In its latest report, the National Infrastructure Commission (NIC) is also quite enthusiastic about the future, but says it will need sustained effort and ambitious targets: over the next 30 years the UK needs ‘a larger electricity system running mostly from renewable power sources like wind & solar,’ with ‘heat pumps and networks to replace gas boilers in homes and businesses’, cars and vans ‘fuelled by clean electricity & charging infrastructure to replace petrol stations’ and ‘industry running on electricity where possible, but, where it’s not, new infrastructure to supply clean hydrogen, or capture & transport the carbon emitted from burning fossil fuels to underground stores’. 

Things have certainly moved on for renewables since MacKay’s study, but the NIC warns that there will be ‘costs as well as the benefits of transforming the UK’s infrastructure’. Although it says ‘making these investments will help lower costs for households and keep them lower in the longer term.
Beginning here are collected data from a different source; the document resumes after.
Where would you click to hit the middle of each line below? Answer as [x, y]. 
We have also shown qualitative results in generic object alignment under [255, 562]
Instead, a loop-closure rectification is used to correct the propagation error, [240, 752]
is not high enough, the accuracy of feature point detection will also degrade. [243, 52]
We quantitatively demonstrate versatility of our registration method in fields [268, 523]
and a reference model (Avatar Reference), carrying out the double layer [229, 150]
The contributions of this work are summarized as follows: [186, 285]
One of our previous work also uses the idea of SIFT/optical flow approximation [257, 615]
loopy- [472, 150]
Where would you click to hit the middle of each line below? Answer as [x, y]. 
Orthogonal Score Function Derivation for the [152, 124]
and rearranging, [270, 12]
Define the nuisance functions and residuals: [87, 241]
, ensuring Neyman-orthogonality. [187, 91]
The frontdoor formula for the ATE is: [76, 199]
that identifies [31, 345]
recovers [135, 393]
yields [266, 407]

These upfront investments will be paid for by consumers in their bills over the coming decades, not all at once.’ 

NIC rules out the use of electrolytic green hydrogen for home heating in preference for heat pumps, which it says are much more efficient, and although most commentators agree with that point now, not everyone agrees that all hydrogen for heating – along with the gas grid - should be ditched. Mike Foster, CEO of the Energy and Utilities Alliance, the body that represents most of the heating industry, reportedly said ‘it’s disappointing to see the NIC wedded to outdated thinking, but not a surprise as they have been saying the same thing for years’. He felt that we ‘will need a wide range of technologies to achieve net zero, heat pumps, heat networks and hydrogen boilers. That’s what current government policy states and that’s what we will work towards until told otherwise.’ 
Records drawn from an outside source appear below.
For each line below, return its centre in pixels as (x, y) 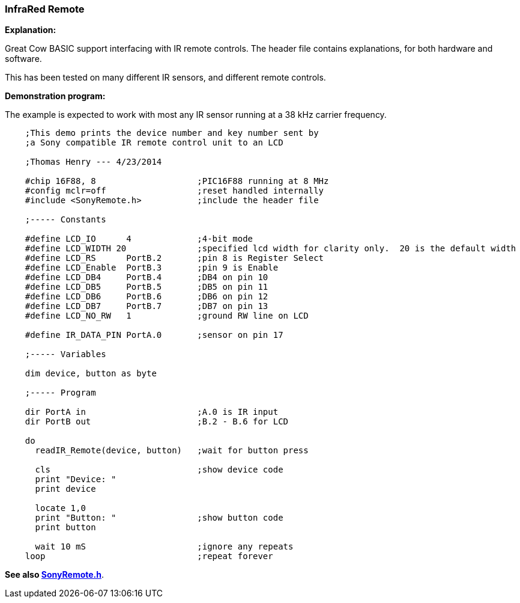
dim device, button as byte (91, 374)
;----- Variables (65, 354)
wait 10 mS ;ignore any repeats (164, 547)
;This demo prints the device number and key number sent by (172, 133)
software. (23, 59)
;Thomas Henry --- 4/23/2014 (93, 162)
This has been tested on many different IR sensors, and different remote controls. (165, 78)
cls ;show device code (159, 470)
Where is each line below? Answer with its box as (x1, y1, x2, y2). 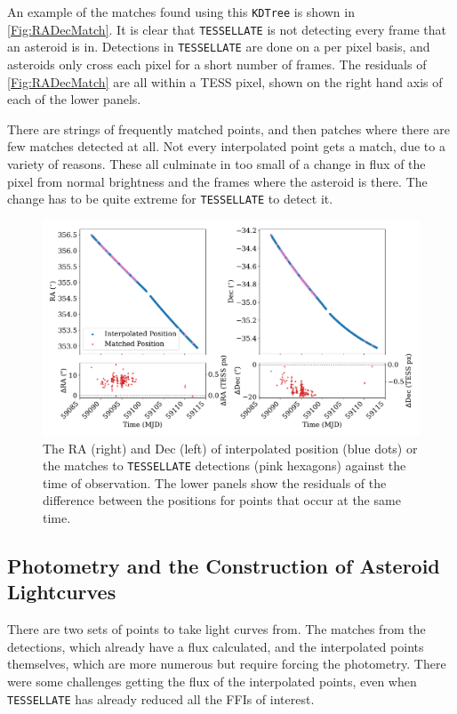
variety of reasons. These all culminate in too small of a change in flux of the (7, 154, 426, 172)
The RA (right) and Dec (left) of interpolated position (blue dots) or (43, 438, 418, 457)
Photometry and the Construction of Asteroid (7, 552, 440, 580)
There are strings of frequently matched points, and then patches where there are (7, 119, 450, 138)
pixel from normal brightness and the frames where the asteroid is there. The (7, 172, 428, 190)
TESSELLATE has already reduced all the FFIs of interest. (7, 689, 315, 708)
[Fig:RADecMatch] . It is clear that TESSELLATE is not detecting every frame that (7, 20, 446, 38)
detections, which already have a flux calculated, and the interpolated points (7, 637, 424, 655)
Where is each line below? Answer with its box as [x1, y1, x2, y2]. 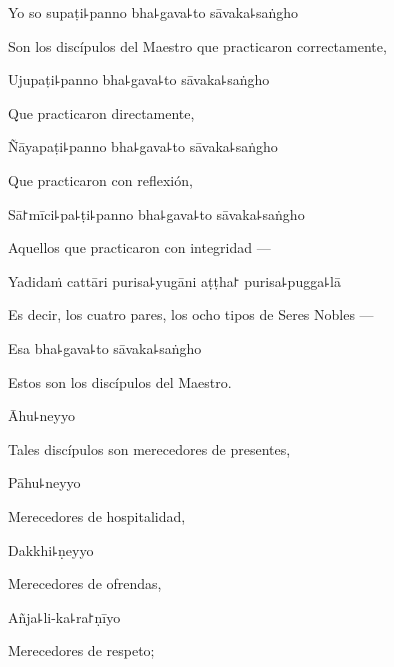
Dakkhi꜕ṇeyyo [8, 539, 94, 560]
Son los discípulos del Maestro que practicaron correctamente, [8, 35, 387, 56]
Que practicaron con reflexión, [8, 169, 193, 190]
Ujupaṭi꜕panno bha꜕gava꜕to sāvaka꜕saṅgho [8, 69, 270, 90]
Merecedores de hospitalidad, [8, 505, 186, 526]
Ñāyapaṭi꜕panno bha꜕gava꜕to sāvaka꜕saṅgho [8, 136, 278, 157]
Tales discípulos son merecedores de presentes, [8, 438, 291, 459]
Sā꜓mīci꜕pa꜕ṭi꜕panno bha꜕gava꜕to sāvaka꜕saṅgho [8, 203, 305, 224]
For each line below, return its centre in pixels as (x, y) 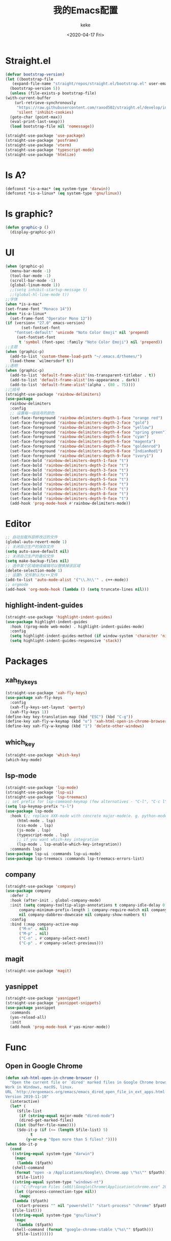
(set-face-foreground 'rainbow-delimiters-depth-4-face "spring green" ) (89, 432)
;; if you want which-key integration (58, 840)
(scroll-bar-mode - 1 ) (33, 280)
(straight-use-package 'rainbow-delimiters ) (53, 394)
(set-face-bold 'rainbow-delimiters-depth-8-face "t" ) (69, 494)
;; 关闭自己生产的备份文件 (30, 556)
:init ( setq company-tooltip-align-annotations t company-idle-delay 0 (88, 906)
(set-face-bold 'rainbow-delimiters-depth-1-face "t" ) (69, 460)

UK gas company Cadent, which, amongst other things, is backing offshore wind to green hydrogen conversion, also insists that ‘both heat pumps and hydrogen are likely to play a key role in decarbonising heating in the UK’ and given that some have said there would not be sufficient wind capacity, they had taken ‘a fresh look at the data.’ Their conclusion is that ‘there could be enough wind capacity to decarbonise domestic heating using hydrogen. To supply every home currently connected to the gas network with green hydrogen for heating by 2050 would require 80 GW of offshore wind capacity, assuming the same level of energy consumption (which is a conservative estimate as properties should in future be better insulated). The overall efficiency of the process to convert electricity into hydrogen and then into heat generated is estimated at 66%,’ this being calculated by dividing heat demand by electricity output . 
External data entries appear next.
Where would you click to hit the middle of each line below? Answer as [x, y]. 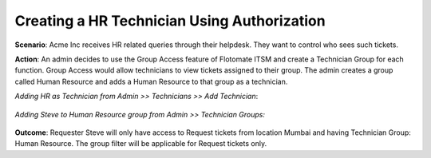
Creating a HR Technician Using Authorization [170, 21]
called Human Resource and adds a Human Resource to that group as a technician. [151, 81]
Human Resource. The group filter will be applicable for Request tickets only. [141, 144]
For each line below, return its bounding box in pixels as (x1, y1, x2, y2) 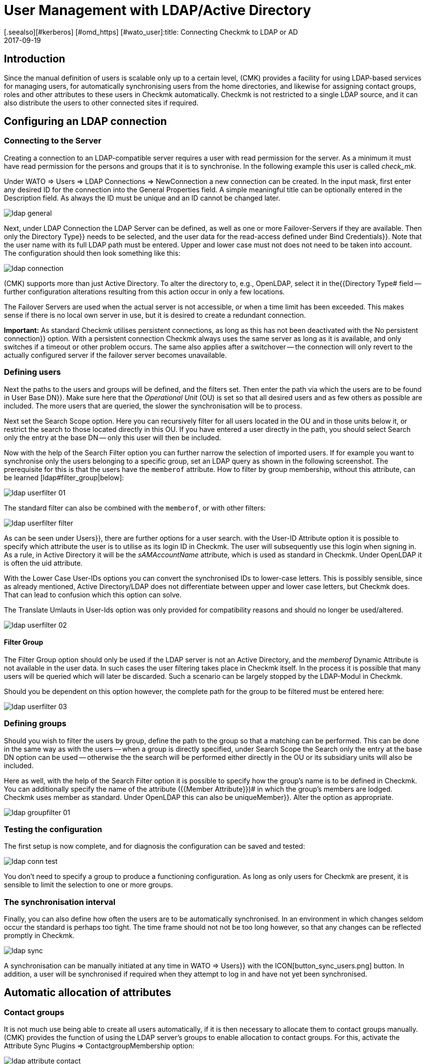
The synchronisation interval (4, 897, 116, 907)
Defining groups (4, 718, 66, 729)
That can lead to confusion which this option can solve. (4, 590, 182, 599)
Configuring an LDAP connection (4, 115, 167, 128)
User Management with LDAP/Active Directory (4, 2, 311, 19)
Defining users (4, 367, 61, 377)
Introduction (4, 53, 65, 65)
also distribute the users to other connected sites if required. (4, 98, 199, 107)
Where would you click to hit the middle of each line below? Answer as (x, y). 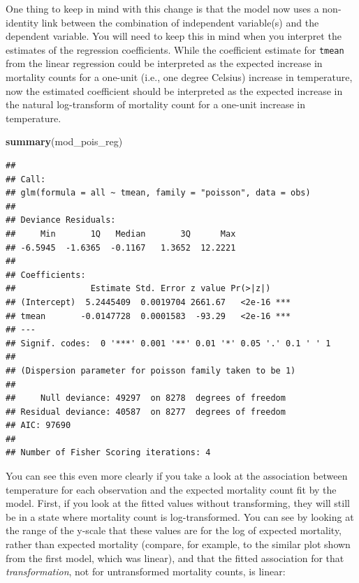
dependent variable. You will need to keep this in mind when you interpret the (174, 36)
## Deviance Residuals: (61, 220)
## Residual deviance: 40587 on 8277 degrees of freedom (146, 412)
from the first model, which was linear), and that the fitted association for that (175, 558)
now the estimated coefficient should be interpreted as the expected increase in (174, 90)
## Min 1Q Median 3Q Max (121, 234)
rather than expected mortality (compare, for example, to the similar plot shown (178, 544)
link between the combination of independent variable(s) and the (180, 22)
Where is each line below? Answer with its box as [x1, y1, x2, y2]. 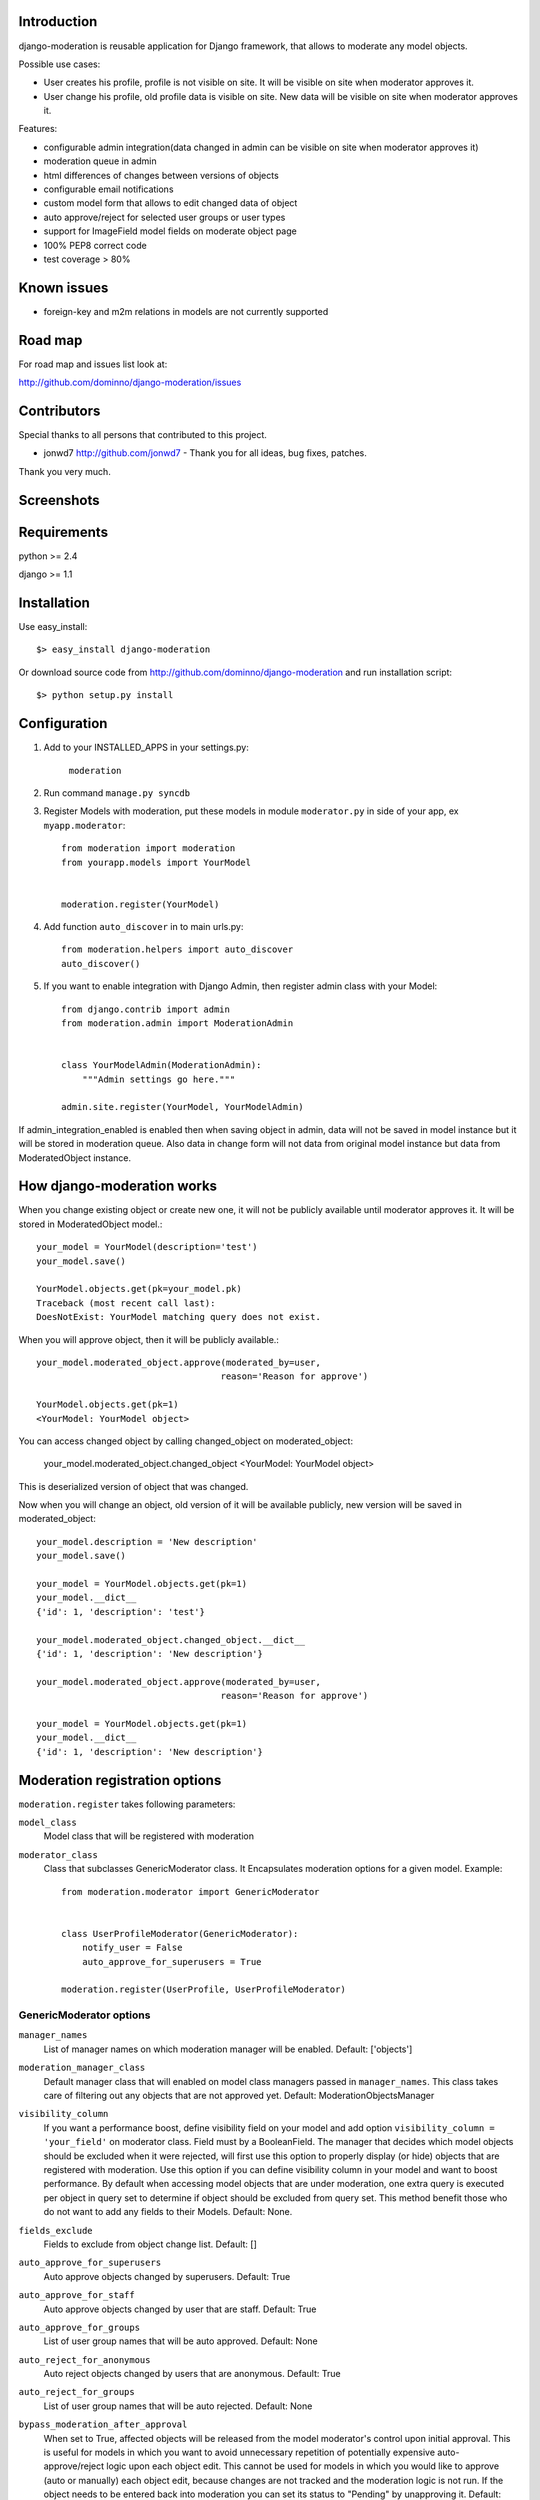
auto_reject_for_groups [18, 2386, 135, 2398]
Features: [18, 123, 58, 135]
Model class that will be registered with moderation [43, 1830, 255, 1842]
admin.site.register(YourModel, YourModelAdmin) [61, 1101, 304, 1113]
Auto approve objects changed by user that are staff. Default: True [43, 2303, 317, 2315]
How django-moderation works [18, 1178, 218, 1195]
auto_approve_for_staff [18, 2290, 135, 2301]
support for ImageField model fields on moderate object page [43, 225, 297, 237]

However, that’s just the start of their revision. They say that the 80 GW ‘would reduce further to around 40 GW by recognising that hydrogen will be only one of the long-term technologies for decarbonising heating and that many homes may choose to install heat pumps or other heating solutions. A pragmatic assumption would be to assume that half of the homes currently connected to the gas network are converted to hydrogen (and use the same amount of energy for heating). This aligns with the Climate Change Committee’s ‘headwinds’ scenario, where hydrogen demand for residential heat is 145 TWh/ year in 2050, around half of current annual residential natural gas demand’. 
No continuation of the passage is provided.